[TASK DESCRIPTION]
Your job is to set down the stretch of entries that opens with the line containing "(Such- und Filtereinstellungen" and closes with the line containing "The position commands". Keep both end lines, copy each exactly, and add nothing.
#### DATASET CONTENT ####
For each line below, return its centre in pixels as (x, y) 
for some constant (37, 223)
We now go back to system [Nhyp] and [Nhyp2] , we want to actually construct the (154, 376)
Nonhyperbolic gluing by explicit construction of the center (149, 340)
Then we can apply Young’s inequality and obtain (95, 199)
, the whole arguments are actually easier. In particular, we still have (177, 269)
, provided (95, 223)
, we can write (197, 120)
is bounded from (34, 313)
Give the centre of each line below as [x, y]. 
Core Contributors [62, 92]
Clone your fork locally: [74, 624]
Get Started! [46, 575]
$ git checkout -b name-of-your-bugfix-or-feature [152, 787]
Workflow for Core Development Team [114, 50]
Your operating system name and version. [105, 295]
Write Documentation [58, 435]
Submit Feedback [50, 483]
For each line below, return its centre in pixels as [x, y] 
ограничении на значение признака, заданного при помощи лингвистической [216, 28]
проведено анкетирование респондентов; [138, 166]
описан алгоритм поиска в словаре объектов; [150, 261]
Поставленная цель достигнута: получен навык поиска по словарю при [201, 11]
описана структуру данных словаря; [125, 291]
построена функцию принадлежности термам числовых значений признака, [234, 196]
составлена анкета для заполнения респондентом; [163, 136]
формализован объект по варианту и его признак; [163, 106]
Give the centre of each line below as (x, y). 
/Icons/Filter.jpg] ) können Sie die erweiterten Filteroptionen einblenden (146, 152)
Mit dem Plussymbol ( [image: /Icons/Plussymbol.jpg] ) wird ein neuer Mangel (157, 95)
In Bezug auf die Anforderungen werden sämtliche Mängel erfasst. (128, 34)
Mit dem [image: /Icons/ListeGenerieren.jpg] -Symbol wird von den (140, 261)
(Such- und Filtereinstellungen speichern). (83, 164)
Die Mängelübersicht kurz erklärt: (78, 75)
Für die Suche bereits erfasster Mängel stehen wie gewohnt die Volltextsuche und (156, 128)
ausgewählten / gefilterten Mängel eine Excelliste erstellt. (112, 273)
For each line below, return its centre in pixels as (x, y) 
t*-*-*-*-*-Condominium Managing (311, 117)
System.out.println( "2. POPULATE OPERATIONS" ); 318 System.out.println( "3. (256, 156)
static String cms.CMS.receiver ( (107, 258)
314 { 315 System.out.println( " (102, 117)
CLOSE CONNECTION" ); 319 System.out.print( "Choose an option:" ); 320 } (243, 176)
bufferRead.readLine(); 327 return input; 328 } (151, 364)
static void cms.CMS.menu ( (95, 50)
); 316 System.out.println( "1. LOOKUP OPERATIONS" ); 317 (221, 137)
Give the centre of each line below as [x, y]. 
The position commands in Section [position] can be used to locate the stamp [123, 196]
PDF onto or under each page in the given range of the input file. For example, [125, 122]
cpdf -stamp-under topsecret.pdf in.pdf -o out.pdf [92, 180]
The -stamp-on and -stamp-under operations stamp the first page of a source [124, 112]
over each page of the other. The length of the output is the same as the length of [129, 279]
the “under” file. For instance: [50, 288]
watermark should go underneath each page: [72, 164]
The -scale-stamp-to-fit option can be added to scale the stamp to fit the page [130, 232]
####
[SOLUTION TO THE PROBLEM]
(Such- und Filtereinstellungen speichern). (83, 164)
Die Mängelübersicht kurz erklärt: (78, 75)
Für die Suche bereits erfasster Mängel stehen wie gewohnt die Volltextsuche und (156, 128)
ausgewählten / gefilterten Mängel eine Excelliste erstellt. (112, 273)
For each line below, return its centre in pixels as (x, y) 
t*-*-*-*-*-Condominium Managing (311, 117)
System.out.println( "2. POPULATE OPERATIONS" ); 318 System.out.println( "3. (256, 156)
static String cms.CMS.receiver ( (107, 258)
314 { 315 System.out.println( " (102, 117)
CLOSE CONNECTION" ); 319 System.out.print( "Choose an option:" ); 320 } (243, 176)
bufferRead.readLine(); 327 return input; 328 } (151, 364)
static void cms.CMS.menu ( (95, 50)
); 316 System.out.println( "1. LOOKUP OPERATIONS" ); 317 (221, 137)
Give the centre of each line below as [x, y]. 
The position commands in Section [position] can be used to locate the stamp [123, 196]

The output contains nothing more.